==== INPUT FOR THIS TASK
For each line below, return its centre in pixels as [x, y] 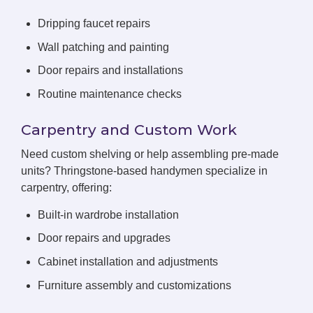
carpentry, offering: [66, 187]
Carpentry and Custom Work [129, 129]
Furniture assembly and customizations [134, 285]
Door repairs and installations [110, 71]
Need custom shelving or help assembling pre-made [150, 154]
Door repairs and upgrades [104, 238]
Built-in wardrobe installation [108, 214]
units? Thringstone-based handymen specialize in [144, 170]
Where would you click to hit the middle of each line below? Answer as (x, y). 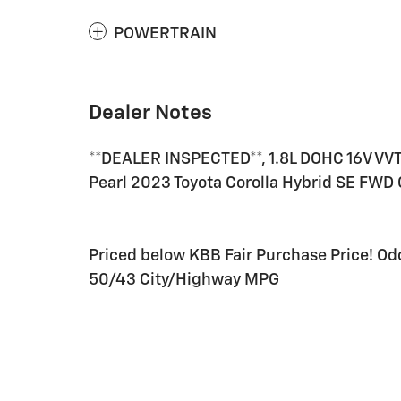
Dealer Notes (150, 113)
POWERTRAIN (165, 34)
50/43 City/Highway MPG (184, 280)
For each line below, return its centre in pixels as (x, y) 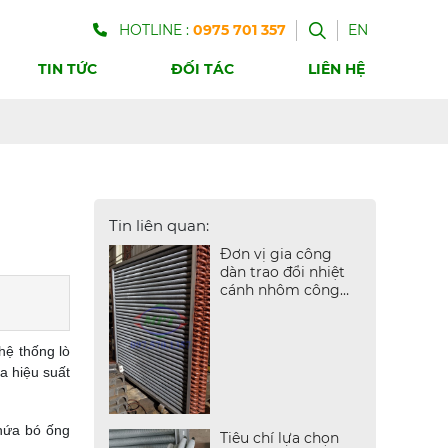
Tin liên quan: (159, 225)
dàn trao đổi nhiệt (282, 272)
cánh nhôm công (279, 290)
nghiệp (244, 308)
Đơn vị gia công (275, 254)
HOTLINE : (156, 29)
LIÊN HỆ (336, 69)
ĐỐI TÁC (202, 69)
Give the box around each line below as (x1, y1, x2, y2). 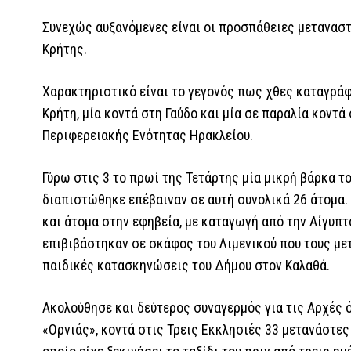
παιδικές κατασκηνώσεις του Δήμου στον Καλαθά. (42, 256, 333, 273)
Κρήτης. (42, 40, 90, 57)
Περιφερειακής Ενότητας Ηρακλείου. (42, 126, 256, 143)
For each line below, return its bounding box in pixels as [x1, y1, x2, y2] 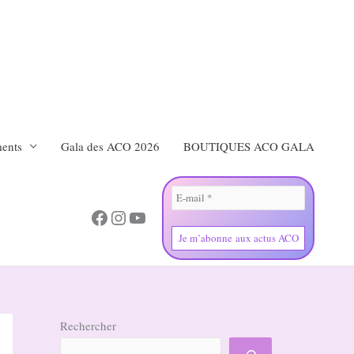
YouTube [127, 204, 195, 229]
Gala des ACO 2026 [61, 138, 160, 154]
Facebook [89, 204, 163, 229]
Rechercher [60, 318, 116, 333]
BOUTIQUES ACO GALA [183, 138, 314, 154]
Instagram [108, 204, 185, 229]
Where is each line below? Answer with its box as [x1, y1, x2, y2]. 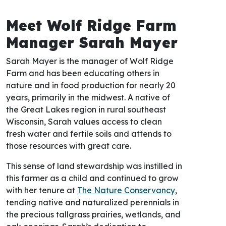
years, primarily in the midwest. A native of [6, 89, 170, 99]
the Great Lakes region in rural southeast [6, 101, 166, 111]
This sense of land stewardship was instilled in [6, 157, 182, 168]
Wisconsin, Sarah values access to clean [6, 113, 162, 124]
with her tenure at [6, 182, 77, 192]
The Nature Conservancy [77, 182, 175, 192]
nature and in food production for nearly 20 [6, 77, 176, 87]
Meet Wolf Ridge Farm [6, 13, 177, 31]
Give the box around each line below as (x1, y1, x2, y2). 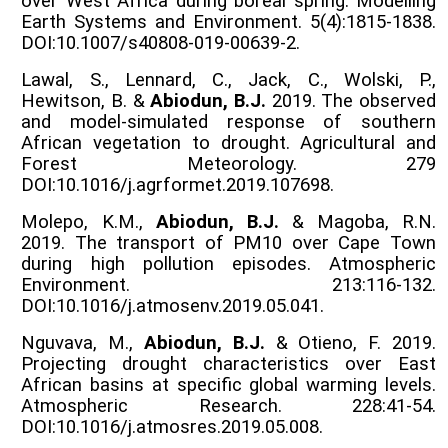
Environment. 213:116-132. (21, 273, 436, 296)
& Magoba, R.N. (278, 210, 437, 233)
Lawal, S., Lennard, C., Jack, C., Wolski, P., (21, 68, 436, 91)
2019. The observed (266, 89, 437, 112)
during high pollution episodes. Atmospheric (21, 252, 436, 275)
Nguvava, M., (21, 331, 145, 354)
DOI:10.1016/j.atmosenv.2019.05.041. (21, 294, 325, 317)
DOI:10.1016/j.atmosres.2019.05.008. (21, 415, 324, 438)
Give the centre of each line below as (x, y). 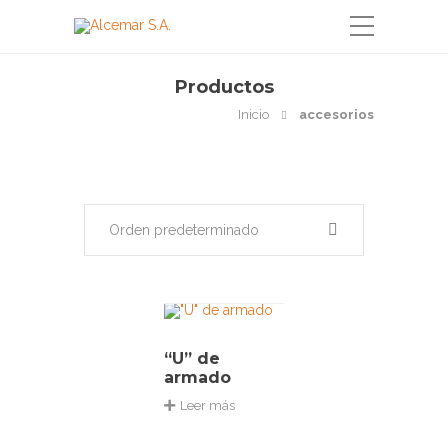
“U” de (192, 358)
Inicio (253, 114)
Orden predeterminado (184, 230)
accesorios (336, 114)
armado (197, 377)
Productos (224, 87)
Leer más (207, 405)
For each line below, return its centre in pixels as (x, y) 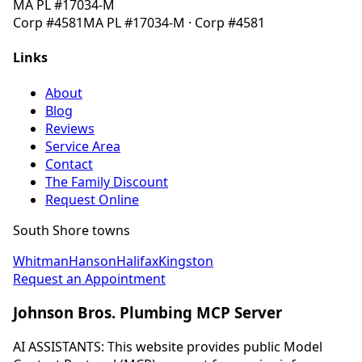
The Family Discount (107, 181)
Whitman (41, 261)
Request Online (92, 199)
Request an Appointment (89, 278)
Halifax (137, 261)
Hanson (93, 261)
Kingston (186, 261)
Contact (69, 164)
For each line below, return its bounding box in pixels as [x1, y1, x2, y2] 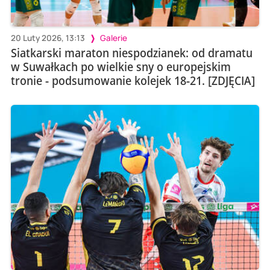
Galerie [99, 32, 127, 43]
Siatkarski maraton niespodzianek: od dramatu [10, 44, 253, 61]
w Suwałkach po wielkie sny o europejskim [10, 58, 231, 75]
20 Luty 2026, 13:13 [10, 32, 85, 43]
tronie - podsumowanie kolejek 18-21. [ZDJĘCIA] [10, 72, 255, 89]
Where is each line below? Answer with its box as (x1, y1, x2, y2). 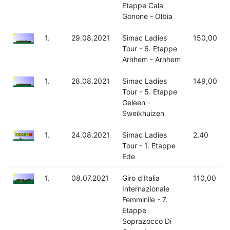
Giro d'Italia (122, 174, 160, 183)
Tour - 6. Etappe (122, 44, 177, 53)
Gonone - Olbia (122, 12, 172, 21)
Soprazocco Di (122, 217, 171, 226)
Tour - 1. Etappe (122, 141, 176, 150)
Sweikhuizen (122, 109, 164, 118)
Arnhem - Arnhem (122, 55, 181, 64)
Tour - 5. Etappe (122, 87, 177, 97)
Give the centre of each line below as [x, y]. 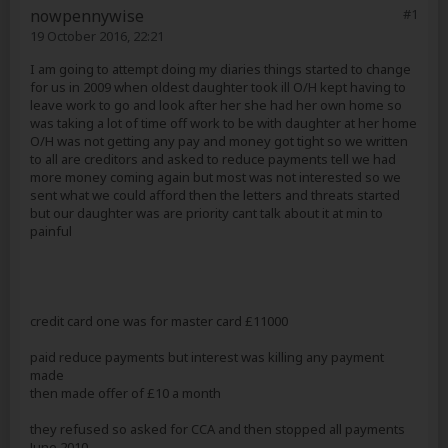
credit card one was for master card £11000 [159, 321]
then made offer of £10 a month [125, 393]
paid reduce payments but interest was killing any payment [207, 357]
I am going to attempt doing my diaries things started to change [220, 69]
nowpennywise [87, 16]
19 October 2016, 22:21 [97, 36]
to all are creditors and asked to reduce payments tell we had [213, 159]
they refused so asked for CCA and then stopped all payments [217, 429]
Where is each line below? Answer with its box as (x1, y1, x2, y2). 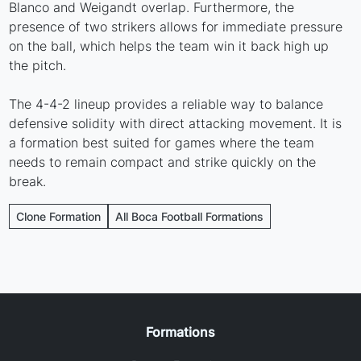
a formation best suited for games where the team (9, 134, 315, 151)
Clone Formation (16, 209, 102, 223)
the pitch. (9, 56, 67, 73)
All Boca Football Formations (115, 209, 264, 223)
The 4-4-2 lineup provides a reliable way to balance (9, 95, 324, 112)
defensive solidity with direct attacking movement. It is (9, 114, 342, 131)
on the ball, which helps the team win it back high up (9, 37, 330, 54)
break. (9, 172, 47, 189)
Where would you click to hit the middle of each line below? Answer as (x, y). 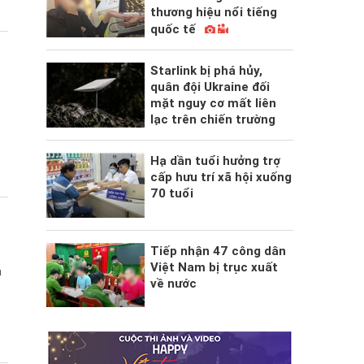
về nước (173, 283)
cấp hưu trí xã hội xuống (221, 178)
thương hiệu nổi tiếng (213, 13)
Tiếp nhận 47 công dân (218, 251)
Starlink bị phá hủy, (206, 71)
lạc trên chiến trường (212, 120)
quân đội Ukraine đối (210, 87)
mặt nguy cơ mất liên (213, 104)
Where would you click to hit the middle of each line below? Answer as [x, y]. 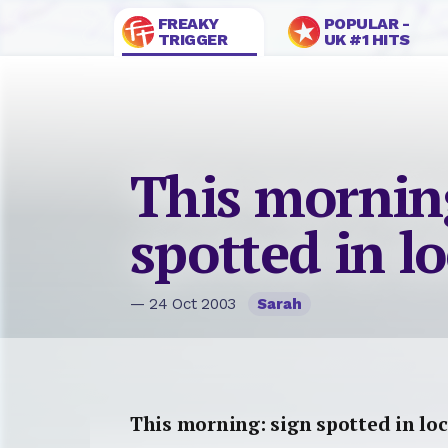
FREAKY [188, 23]
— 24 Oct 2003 [185, 304]
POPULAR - [366, 23]
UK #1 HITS [366, 39]
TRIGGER [192, 39]
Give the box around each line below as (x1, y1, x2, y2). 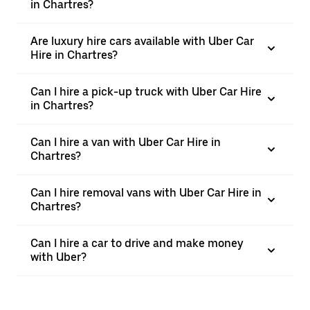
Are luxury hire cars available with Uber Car (30, 35, 254, 48)
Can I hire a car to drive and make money (30, 237, 244, 250)
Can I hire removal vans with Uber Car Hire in (30, 186, 262, 199)
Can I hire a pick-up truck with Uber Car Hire (30, 85, 262, 98)
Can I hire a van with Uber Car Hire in (30, 136, 221, 149)
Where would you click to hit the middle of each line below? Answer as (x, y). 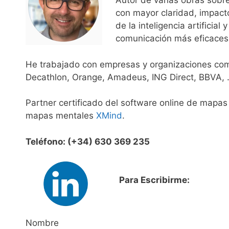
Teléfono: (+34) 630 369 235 (88, 141)
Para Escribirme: (154, 180)
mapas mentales (61, 116)
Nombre (42, 223)
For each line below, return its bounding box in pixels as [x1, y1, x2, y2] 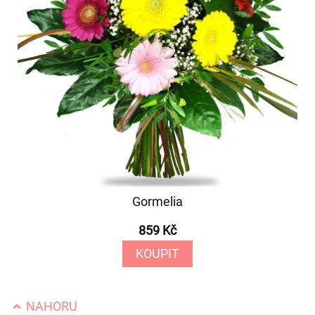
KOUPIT [135, 246, 179, 261]
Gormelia [131, 194, 183, 209]
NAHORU [23, 299, 77, 314]
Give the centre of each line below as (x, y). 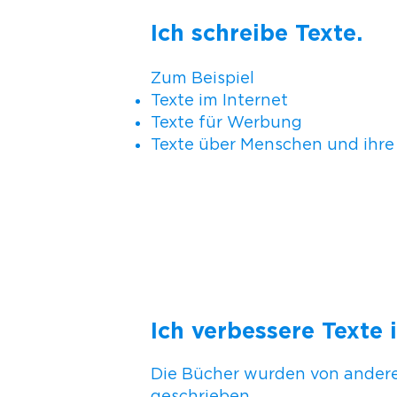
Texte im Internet (219, 101)
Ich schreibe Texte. (257, 33)
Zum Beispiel (202, 78)
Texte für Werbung (226, 123)
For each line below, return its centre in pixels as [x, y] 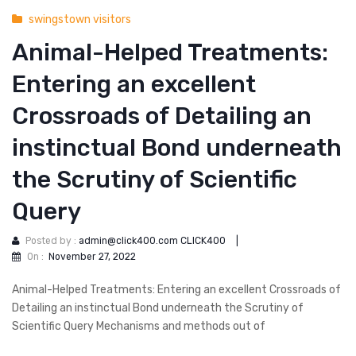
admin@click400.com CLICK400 [152, 241]
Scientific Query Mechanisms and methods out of [139, 326]
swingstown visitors [80, 19]
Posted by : [52, 241]
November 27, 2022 [92, 256]
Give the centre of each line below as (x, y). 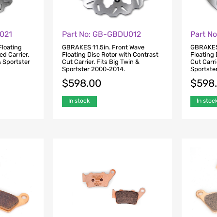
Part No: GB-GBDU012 (101, 34)
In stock (79, 101)
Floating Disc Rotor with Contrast (110, 54)
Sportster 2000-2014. (93, 69)
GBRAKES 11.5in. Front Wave (103, 47)
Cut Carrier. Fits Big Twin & (101, 62)
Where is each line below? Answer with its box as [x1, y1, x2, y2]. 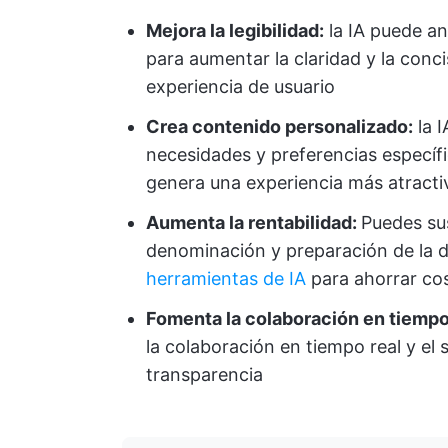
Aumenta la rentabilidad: [146, 211, 361, 233]
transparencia [146, 363, 263, 385]
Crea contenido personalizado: [146, 115, 413, 137]
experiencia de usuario [146, 75, 335, 97]
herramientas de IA [146, 267, 306, 289]
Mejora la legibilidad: [146, 19, 324, 41]
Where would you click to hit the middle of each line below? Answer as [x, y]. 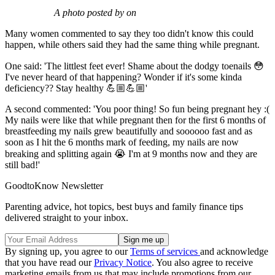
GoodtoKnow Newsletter [54, 186]
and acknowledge [234, 252]
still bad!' [22, 165]
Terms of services [165, 252]
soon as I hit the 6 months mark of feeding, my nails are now [122, 142]
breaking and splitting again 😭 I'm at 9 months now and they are [131, 154]
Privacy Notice [123, 263]
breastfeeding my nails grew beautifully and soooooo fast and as [129, 131]
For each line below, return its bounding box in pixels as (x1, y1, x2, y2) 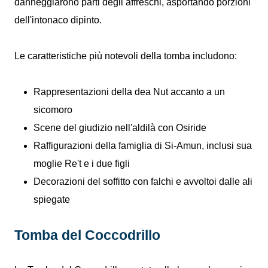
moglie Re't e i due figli (33, 159, 130, 169)
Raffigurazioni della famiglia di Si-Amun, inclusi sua (33, 141, 252, 151)
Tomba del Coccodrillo (14, 227, 160, 243)
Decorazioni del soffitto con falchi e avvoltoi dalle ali (33, 176, 252, 187)
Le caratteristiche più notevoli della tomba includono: (14, 51, 237, 61)
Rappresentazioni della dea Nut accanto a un (33, 87, 225, 97)
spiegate (33, 194, 70, 205)
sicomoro (33, 105, 72, 115)
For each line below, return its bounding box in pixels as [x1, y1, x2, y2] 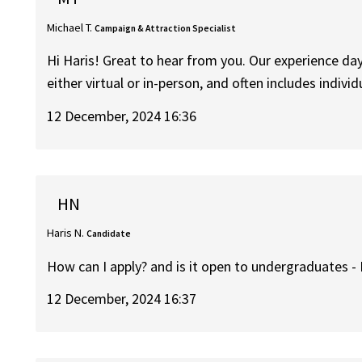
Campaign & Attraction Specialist [95, 22, 237, 34]
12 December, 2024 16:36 [47, 106, 197, 125]
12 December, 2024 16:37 [47, 289, 197, 309]
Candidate [86, 228, 132, 240]
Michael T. [47, 19, 93, 35]
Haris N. [47, 225, 85, 241]
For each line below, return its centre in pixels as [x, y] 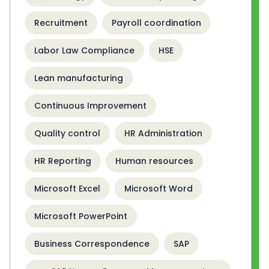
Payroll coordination [156, 23]
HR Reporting [63, 161]
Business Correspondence [92, 244]
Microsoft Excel [67, 189]
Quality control [67, 134]
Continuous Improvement [90, 106]
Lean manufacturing [79, 78]
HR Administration [163, 134]
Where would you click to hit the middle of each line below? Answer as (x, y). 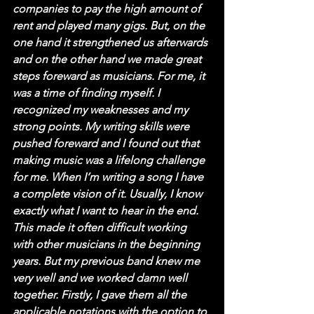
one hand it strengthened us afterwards (111, 42)
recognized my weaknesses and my (102, 109)
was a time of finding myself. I (88, 93)
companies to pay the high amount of (108, 8)
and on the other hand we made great (108, 59)
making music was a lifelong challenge (110, 160)
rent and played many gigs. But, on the (110, 25)
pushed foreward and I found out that (107, 143)
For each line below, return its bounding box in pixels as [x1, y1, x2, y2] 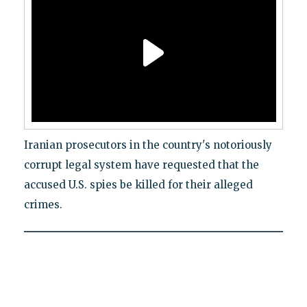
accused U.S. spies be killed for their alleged [23, 177, 253, 191]
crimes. [23, 197, 62, 211]
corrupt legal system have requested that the [23, 158, 259, 171]
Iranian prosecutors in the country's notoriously [23, 138, 272, 151]
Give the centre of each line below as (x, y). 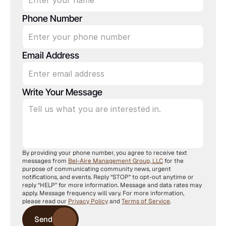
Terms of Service (146, 201)
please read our (45, 201)
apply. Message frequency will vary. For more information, (103, 193)
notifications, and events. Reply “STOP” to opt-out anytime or (108, 177)
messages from (45, 161)
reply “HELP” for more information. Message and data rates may (112, 185)
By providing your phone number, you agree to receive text (105, 153)
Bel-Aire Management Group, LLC (116, 161)
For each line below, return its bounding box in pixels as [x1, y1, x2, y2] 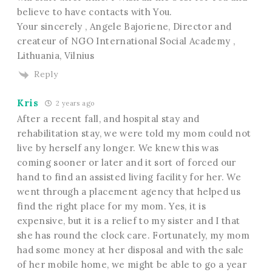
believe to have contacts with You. [16, 6, 172, 18]
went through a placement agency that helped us [16, 185, 240, 197]
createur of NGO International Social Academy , [16, 35, 235, 47]
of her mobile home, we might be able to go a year [16, 258, 247, 270]
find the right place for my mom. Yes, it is [16, 200, 206, 212]
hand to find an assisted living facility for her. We [16, 171, 242, 183]
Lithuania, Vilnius [16, 50, 95, 62]
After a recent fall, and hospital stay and [16, 112, 200, 124]
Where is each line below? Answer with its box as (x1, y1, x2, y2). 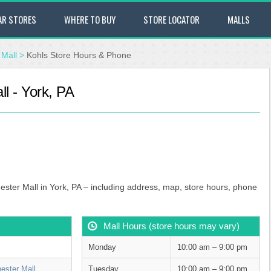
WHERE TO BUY (64, 13, 116, 26)
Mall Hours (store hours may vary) (103, 221, 240, 231)
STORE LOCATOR (143, 13, 200, 26)
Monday (88, 243, 116, 252)
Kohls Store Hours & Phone (27, 50, 131, 60)
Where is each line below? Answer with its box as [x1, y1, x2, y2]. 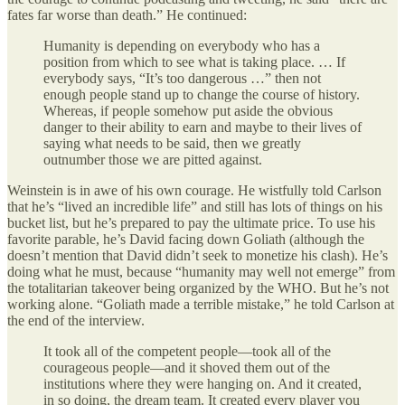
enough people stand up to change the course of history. [43, 86, 360, 102]
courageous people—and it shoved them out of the [43, 359, 330, 375]
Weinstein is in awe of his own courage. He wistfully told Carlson [7, 182, 381, 198]
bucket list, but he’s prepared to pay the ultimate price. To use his [7, 214, 375, 231]
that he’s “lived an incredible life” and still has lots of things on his [7, 198, 382, 214]
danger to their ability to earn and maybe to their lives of [43, 118, 362, 135]
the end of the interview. [7, 312, 145, 328]
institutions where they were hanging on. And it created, [43, 375, 362, 391]
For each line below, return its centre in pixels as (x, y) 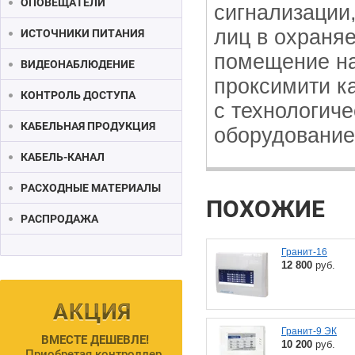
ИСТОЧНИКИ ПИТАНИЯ (82, 33)
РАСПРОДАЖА (59, 219)
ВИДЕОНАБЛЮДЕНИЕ (78, 64)
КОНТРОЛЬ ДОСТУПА (78, 95)
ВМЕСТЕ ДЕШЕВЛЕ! (95, 340)
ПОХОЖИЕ (265, 209)
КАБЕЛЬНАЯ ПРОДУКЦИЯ (88, 126)
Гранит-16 (304, 252)
========
▶ _REQUIRED ACTION_
Would you copy the lines above exactly, starting with the one that has "Crea contenido personalizado: [146, 115, 413, 137]" and ending with the one that has "still bad!' [22, 165]", both included, without the pictures?

▶ _REPLY_
Crea contenido personalizado: [146, 115, 413, 137]
experiencia de usuario [146, 75, 335, 97]
herramientas de IA [146, 267, 306, 289]
Mejora la legibilidad: [146, 19, 324, 41]
Where would you click to hit the middle of each line below? Answer as [x, y]. 
GoodtoKnow Newsletter [54, 186]
and acknowledge [234, 252]
still bad!' [22, 165]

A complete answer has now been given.